→ **GOAL OF THE EXERCISE**: A faithful copy of the entire listing is what is needed.

··· SUPPLIED DATA

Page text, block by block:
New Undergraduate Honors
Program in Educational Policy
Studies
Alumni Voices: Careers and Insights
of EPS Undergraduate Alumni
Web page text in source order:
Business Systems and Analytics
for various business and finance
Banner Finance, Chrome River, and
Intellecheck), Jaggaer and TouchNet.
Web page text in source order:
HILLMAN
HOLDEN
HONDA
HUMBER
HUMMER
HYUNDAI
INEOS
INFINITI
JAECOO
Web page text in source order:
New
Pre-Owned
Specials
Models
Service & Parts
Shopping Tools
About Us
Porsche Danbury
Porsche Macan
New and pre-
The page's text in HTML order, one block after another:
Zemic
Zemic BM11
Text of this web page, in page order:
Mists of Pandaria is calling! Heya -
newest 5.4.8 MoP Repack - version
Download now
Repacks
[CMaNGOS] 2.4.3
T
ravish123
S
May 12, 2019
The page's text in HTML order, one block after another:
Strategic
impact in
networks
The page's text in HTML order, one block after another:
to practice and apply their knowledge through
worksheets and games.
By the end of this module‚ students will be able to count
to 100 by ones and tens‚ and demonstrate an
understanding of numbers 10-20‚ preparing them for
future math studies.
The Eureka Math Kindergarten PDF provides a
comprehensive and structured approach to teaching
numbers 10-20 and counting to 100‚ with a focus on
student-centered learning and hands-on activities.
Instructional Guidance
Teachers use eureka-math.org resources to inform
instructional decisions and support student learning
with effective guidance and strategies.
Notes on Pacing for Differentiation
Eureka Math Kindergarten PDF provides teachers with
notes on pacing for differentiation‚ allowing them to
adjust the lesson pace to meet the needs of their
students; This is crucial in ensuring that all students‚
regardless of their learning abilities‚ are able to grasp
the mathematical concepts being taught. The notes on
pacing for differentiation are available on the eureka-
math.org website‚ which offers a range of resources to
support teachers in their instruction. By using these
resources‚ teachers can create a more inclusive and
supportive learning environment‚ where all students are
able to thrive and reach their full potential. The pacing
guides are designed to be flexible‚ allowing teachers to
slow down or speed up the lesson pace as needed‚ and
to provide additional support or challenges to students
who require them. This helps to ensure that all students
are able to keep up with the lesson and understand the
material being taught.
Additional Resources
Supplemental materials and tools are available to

······

→ **TASK RESPONSE**:
Page text, block by block:
New Undergraduate Honors
Program in Educational Policy
Studies
Alumni Voices: Careers and Insights
of EPS Undergraduate Alumni
Web page text in source order:
Business Systems and Analytics
for various business and finance
Banner Finance, Chrome River, and
Intellecheck), Jaggaer and TouchNet.
Web page text in source order:
HILLMAN
HOLDEN
HONDA
HUMBER
HUMMER
HYUNDAI
INEOS
INFINITI
JAECOO
Web page text in source order:
New
Pre-Owned
Specials
Models
Service & Parts
Shopping Tools
About Us
Porsche Danbury
Porsche Macan
New and pre-
The page's text in HTML order, one block after another:
Zemic
Zemic BM11
Text of this web page, in page order:
Mists of Pandaria is calling! Heya -
newest 5.4.8 MoP Repack - version
Download now
Repacks
[CMaNGOS] 2.4.3
T
ravish123
S
May 12, 2019
The page's text in HTML order, one block after another:
Strategic
impact in
networks
The page's text in HTML order, one block after another:
to practice and apply their knowledge through
worksheets and games.
By the end of this module‚ students will be able to count
to 100 by ones and tens‚ and demonstrate an
understanding of numbers 10-20‚ preparing them for
future math studies.
The Eureka Math Kindergarten PDF provides a
comprehensive and structured approach to teaching
numbers 10-20 and counting to 100‚ with a focus on
student-centered learning and hands-on activities.
Instructional Guidance
Teachers use eureka-math.org resources to inform
instructional decisions and support student learning
with effective guidance and strategies.
Notes on Pacing for Differentiation
Eureka Math Kindergarten PDF provides teachers with
notes on pacing for differentiation‚ allowing them to
adjust the lesson pace to meet the needs of their
students; This is crucial in ensuring that all students‚
regardless of their learning abilities‚ are able to grasp
the mathematical concepts being taught. The notes on
pacing for differentiation are available on the eureka-
math.org website‚ which offers a range of resources to
support teachers in their instruction. By using these
resources‚ teachers can create a more inclusive and
supportive learning environment‚ where all students are
able to thrive and reach their full potential. The pacing
guides are designed to be flexible‚ allowing teachers to
slow down or speed up the lesson pace as needed‚ and
to provide additional support or challenges to students
who require them. This helps to ensure that all students
are able to keep up with the lesson and understand the
material being taught.
Additional Resources
Supplemental materials and tools are available to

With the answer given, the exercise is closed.